**Activity**
Go through the listing below and retype exactly the lines starting at the one with "Квартира с кухней, присоединеной" and ending at the one with "Teens (12-18) (133, 321)", skipping pictures.

**Extracted material**
###

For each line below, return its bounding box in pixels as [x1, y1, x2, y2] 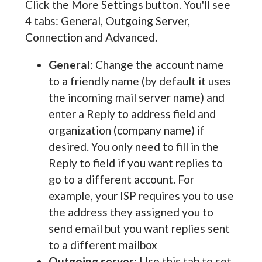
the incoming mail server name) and [48, 91, 225, 105]
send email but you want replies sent [48, 222, 230, 236]
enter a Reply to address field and [48, 107, 216, 121]
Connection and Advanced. [25, 30, 157, 44]
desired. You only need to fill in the [48, 140, 219, 154]
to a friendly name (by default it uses [48, 74, 231, 88]
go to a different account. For [48, 173, 194, 187]
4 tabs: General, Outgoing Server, [25, 14, 190, 28]
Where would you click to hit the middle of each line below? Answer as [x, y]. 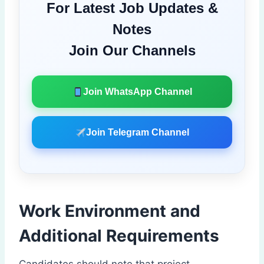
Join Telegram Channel [137, 133]
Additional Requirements [119, 236]
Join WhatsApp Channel [137, 92]
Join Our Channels [132, 51]
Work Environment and [110, 211]
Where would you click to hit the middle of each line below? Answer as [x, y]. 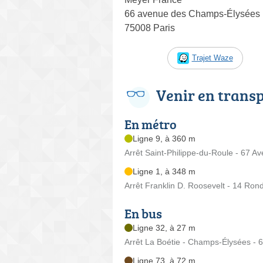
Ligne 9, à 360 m [164, 139]
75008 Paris [150, 28]
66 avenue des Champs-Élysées [192, 14]
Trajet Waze [212, 58]
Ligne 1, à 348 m [164, 172]
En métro [151, 124]
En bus [143, 214]
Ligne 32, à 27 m [164, 228]
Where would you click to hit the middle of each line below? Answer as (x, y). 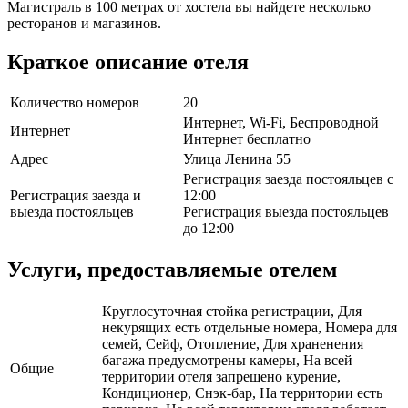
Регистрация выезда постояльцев (286, 212)
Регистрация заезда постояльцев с (288, 179)
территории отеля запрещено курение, (221, 377)
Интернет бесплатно (247, 139)
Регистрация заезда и (76, 196)
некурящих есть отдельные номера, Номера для (250, 328)
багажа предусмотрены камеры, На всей (227, 361)
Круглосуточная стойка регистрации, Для (232, 311)
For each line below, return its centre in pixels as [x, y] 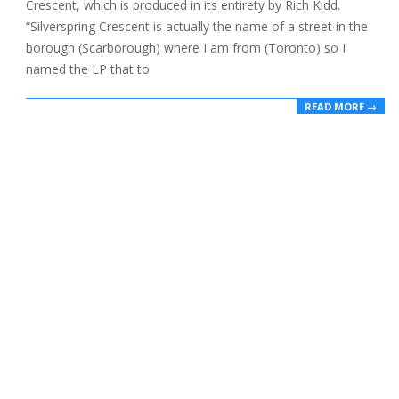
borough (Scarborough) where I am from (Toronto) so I [186, 48]
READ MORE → [341, 106]
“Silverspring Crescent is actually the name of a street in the [197, 27]
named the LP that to [88, 69]
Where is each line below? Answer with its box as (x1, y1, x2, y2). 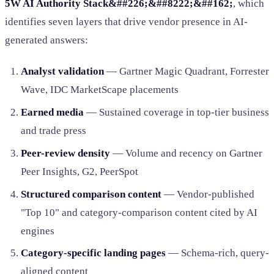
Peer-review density (20, 147, 110, 159)
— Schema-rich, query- (165, 247, 269, 259)
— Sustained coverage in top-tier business (83, 106, 269, 118)
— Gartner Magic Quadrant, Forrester (103, 65, 269, 78)
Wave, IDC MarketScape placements (20, 84, 179, 96)
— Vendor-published (161, 188, 254, 200)
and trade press (20, 125, 86, 136)
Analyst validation (20, 65, 104, 78)
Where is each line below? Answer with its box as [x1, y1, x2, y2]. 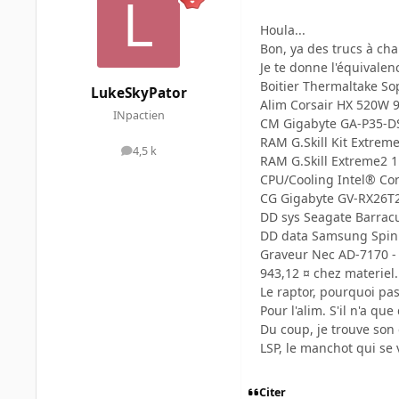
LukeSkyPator [90, 83, 187, 102]
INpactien [112, 107, 165, 123]
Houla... [260, 21, 305, 39]
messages [137, 147, 190, 163]
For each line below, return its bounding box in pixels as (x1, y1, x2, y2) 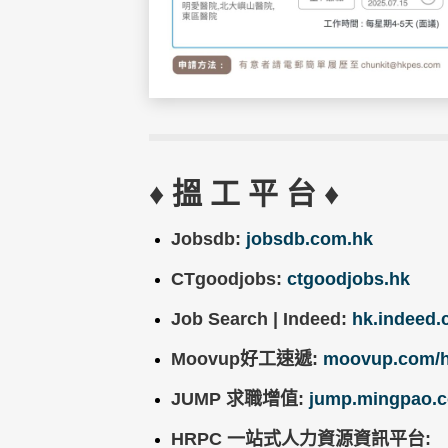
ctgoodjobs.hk (286, 268, 410, 289)
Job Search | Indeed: (170, 308, 352, 329)
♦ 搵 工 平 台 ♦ (149, 176, 340, 210)
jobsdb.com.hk (245, 228, 373, 249)
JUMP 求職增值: (170, 388, 309, 409)
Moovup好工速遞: (170, 348, 323, 369)
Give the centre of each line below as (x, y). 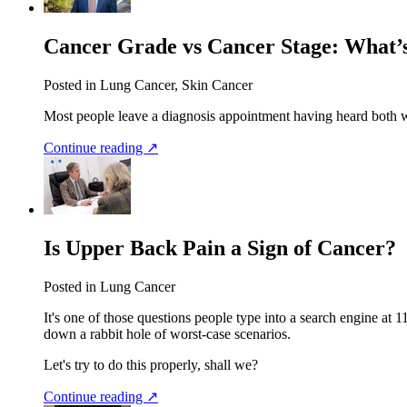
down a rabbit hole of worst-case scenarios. (167, 333)
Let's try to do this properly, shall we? (151, 364)
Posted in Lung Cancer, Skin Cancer (148, 85)
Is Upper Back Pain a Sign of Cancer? (220, 248)
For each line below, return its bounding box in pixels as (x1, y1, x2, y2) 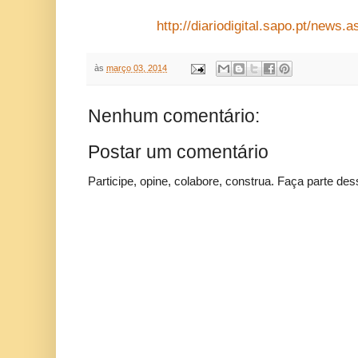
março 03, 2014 (106, 63, 167, 74)
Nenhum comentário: (88, 105, 260, 127)
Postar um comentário (88, 141, 268, 163)
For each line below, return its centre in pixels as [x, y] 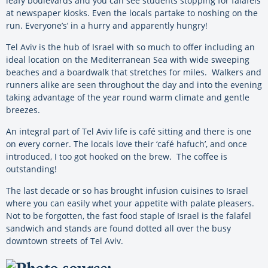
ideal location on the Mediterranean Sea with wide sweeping [128, 59]
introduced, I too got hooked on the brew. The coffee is [117, 156]
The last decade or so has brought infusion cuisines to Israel [127, 190]
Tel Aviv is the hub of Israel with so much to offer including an [130, 47]
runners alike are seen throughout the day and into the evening [134, 84]
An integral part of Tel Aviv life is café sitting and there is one [129, 131]
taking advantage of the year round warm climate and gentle [128, 97]
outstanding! [31, 169]
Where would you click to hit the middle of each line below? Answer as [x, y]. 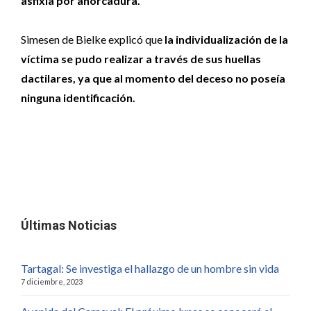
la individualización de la [226, 39]
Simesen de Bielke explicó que [93, 39]
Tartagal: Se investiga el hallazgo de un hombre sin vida [150, 268]
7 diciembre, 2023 [52, 281]
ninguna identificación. [78, 98]
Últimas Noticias [69, 225]
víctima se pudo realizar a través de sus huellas [141, 59]
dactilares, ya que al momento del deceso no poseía [153, 78]
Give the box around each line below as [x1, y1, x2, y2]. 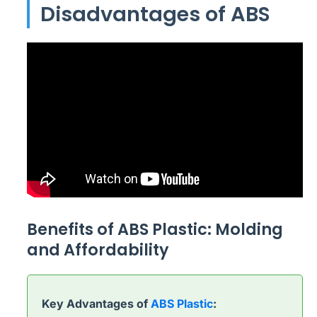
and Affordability [27, 238, 169, 261]
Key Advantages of [42, 296, 151, 311]
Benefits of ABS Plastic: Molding [27, 217, 283, 241]
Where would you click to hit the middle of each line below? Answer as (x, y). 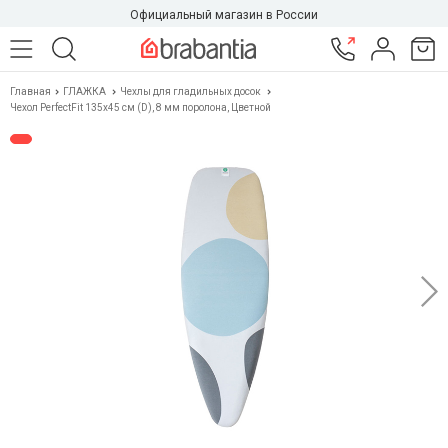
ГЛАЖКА (84, 91)
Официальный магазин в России (224, 15)
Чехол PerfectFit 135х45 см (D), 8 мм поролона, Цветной (140, 107)
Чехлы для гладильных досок (190, 91)
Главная (31, 91)
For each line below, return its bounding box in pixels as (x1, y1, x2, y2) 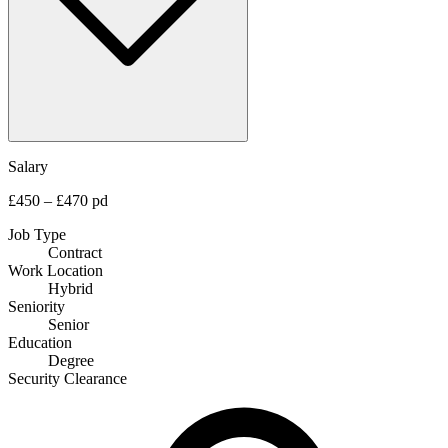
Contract (48, 243, 102, 261)
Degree (48, 351, 94, 369)
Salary (8, 157, 48, 175)
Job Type (8, 225, 66, 243)
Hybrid (48, 279, 93, 297)
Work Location (8, 261, 103, 279)
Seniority (8, 297, 65, 315)
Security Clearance (8, 369, 127, 387)
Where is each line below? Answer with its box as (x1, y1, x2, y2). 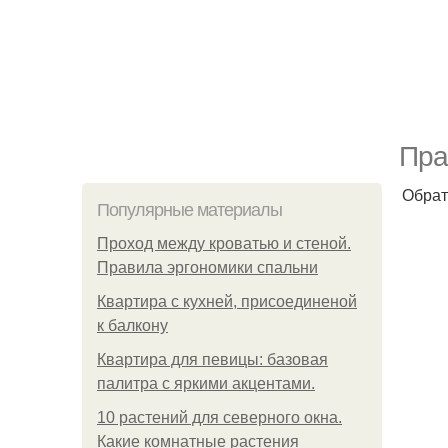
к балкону (97, 317, 168, 334)
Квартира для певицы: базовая (97, 351, 328, 368)
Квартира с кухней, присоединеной (97, 293, 357, 310)
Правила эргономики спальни (97, 259, 318, 276)
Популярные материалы (97, 200, 282, 220)
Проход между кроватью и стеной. (97, 235, 351, 252)
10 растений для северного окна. (97, 409, 342, 426)
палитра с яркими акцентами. (97, 375, 315, 392)
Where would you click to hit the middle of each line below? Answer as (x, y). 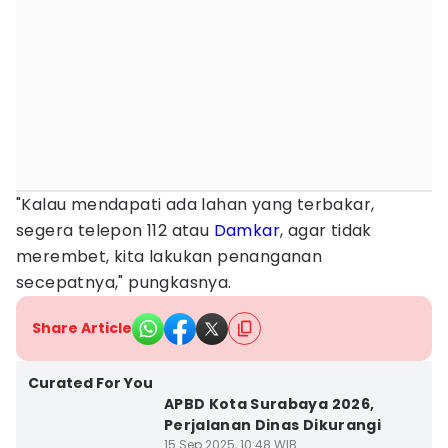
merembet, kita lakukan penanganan (169, 256)
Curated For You (90, 383)
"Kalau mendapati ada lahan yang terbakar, (195, 204)
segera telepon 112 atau (115, 230)
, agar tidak (326, 230)
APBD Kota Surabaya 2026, (269, 404)
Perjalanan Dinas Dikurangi (272, 425)
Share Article (82, 328)
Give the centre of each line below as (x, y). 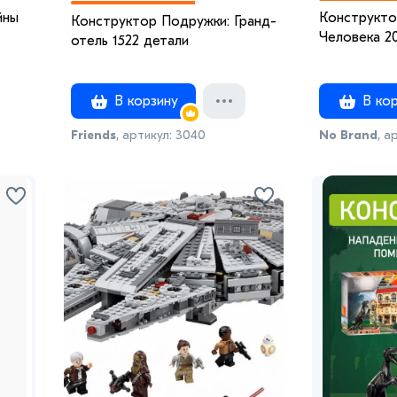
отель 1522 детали (130, 40)
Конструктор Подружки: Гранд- (174, 21)
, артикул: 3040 (161, 135)
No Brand (348, 135)
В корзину (144, 101)
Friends (93, 135)
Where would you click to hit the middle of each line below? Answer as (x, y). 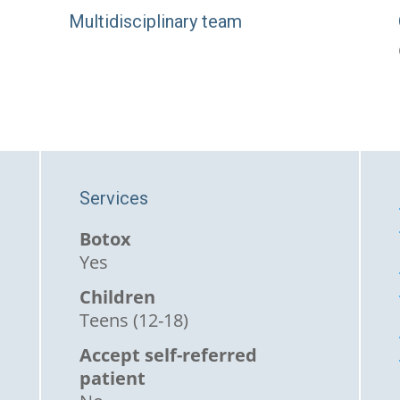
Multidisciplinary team (156, 21)
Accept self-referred (168, 355)
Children (117, 297)
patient (112, 379)
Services (113, 199)
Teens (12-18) (133, 321)
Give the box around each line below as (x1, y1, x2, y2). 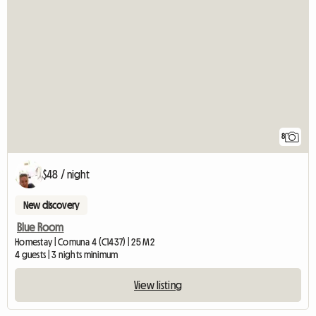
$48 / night (43, 169, 90, 181)
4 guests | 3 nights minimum (15, 250, 119, 260)
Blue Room (17, 221, 64, 233)
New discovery (23, 200, 80, 211)
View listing (134, 279, 182, 291)
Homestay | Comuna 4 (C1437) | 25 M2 (15, 237, 154, 248)

###

**Response box**
Квартира с кухней, присоединеной (97, 293, 357, 310)
Правила эргономики спальни (97, 259, 318, 276)
Популярные материалы (97, 200, 282, 220)
Проход между кроватью и стеной. (97, 235, 351, 252)
10 растений для северного окна. (97, 409, 342, 426)
палитра с яркими акцентами. (97, 375, 315, 392)
Where would you click to hit the middle of each line below? Answer as (x, y). 
merembet, kita lakukan penanganan (169, 256)
Curated For You (90, 383)
"Kalau mendapati ada lahan yang terbakar, (195, 204)
segera telepon 112 atau (115, 230)
, agar tidak (326, 230)
APBD Kota Surabaya 2026, (269, 404)
Perjalanan Dinas Dikurangi (272, 425)
Share Article (82, 328)
Give the centre of each line below as (x, y). 
отель 1522 детали (130, 40)
Конструктор Подружки: Гранд- (174, 21)
, артикул: 3040 (161, 135)
No Brand (348, 135)
В корзину (144, 101)
Friends (93, 135)
Where would you click to hit the middle of each line below? Answer as (x, y). 
Multidisciplinary team (156, 21)
Accept self-referred (168, 355)
Children (117, 297)
patient (112, 379)
Services (113, 199)
Teens (12-18) (133, 321)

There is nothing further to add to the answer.